Environment: Hadoop, Hive, Sqoop, Spark, Kafka, Scala, MS SQL Server PDW, AWS, Java, microservices.
Confidential
Data Engineer
Responsibilities:
- Worked on Hortonworks-HDP 2.5distribution.
- Responsible for building-scalable distribution data solution using Hadoop.
- Involved in importing data from MS SQL Server, MySQL and Teradata into HDFS using Sqoop.

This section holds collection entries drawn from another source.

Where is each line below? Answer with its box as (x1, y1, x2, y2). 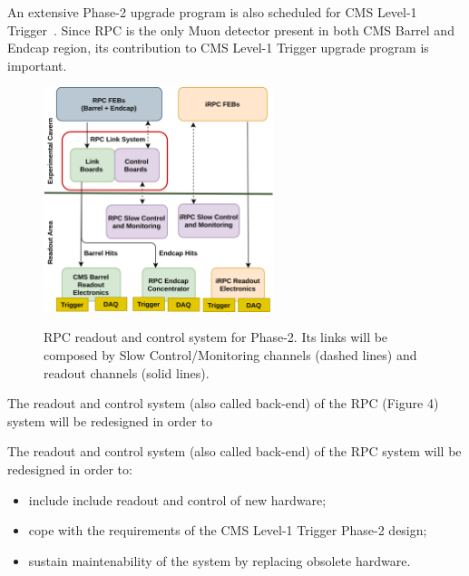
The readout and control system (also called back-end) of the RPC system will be (7, 442, 462, 461)
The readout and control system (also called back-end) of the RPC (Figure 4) (7, 394, 439, 413)
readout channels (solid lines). (44, 363, 210, 382)
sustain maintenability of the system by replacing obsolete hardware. (28, 551, 411, 570)
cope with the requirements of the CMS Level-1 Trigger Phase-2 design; (28, 521, 427, 540)
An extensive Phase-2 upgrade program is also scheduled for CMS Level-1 (7, 3, 417, 21)
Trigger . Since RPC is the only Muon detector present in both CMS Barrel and (7, 20, 454, 39)
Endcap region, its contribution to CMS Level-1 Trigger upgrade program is (7, 38, 429, 57)
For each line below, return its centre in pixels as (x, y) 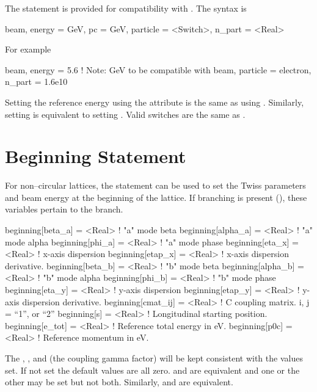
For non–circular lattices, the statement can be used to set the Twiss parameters (155, 185)
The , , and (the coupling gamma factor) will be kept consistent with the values (154, 358)
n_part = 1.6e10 (36, 82)
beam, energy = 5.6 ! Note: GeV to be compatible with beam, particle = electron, (158, 69)
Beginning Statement (96, 156)
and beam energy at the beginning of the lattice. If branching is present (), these (156, 197)
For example (28, 49)
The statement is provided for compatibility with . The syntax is (126, 8)
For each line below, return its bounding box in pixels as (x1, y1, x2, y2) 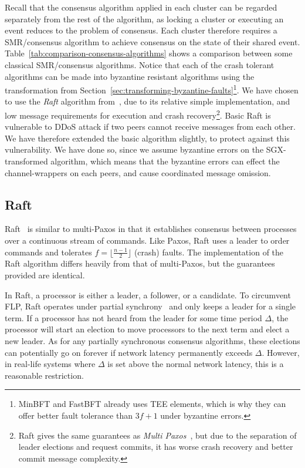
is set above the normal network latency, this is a (107, 358, 284, 370)
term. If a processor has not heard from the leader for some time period (5, 311, 262, 324)
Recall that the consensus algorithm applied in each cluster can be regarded (5, 1, 277, 13)
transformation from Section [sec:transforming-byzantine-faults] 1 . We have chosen (5, 82, 299, 96)
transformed (5, 155, 48, 167)
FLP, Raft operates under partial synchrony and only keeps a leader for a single (5, 300, 296, 312)
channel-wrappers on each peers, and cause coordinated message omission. (5, 166, 271, 179)
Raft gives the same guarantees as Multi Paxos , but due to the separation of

- Played a key role in dynamic partitioning and Bucketing of the data stored in Hive Metadata.
- Wrote HiveQL queries for integrating different tables for create views to produce result set.
- Collected the log data from Web Servers and integrated into HDFS using Flume.
- Worked on loading and transforming of large sets of structured and unstructured data.
- Used MapReduce programs for data cleaning and transformations and load the output into the Hive tables in different file formats.
- Created data pipelines for different events to load the data from DynamoDB to AWS S3 bucket and then into HDFS location.
- Involved in loading data into HBase NoSQL database.
- Building, Managing and scheduling Oozie workflows for end-to-end job processing.
- Worked on extending Hive and Pig core functionality by writing custom UDFs using Java.
- Analyzing of Large volumes of structured data using SparkSQL.
- Migrated HiveQL queries into SparkSQL to improve performance.
Environment: Hortonworks, Hadoop, HDFS, Pig, Sqoop, Hive, Oozie, Zookeeper, NoSQL, HBase, Shell Scripting, Scala, Spark, SparkSQL.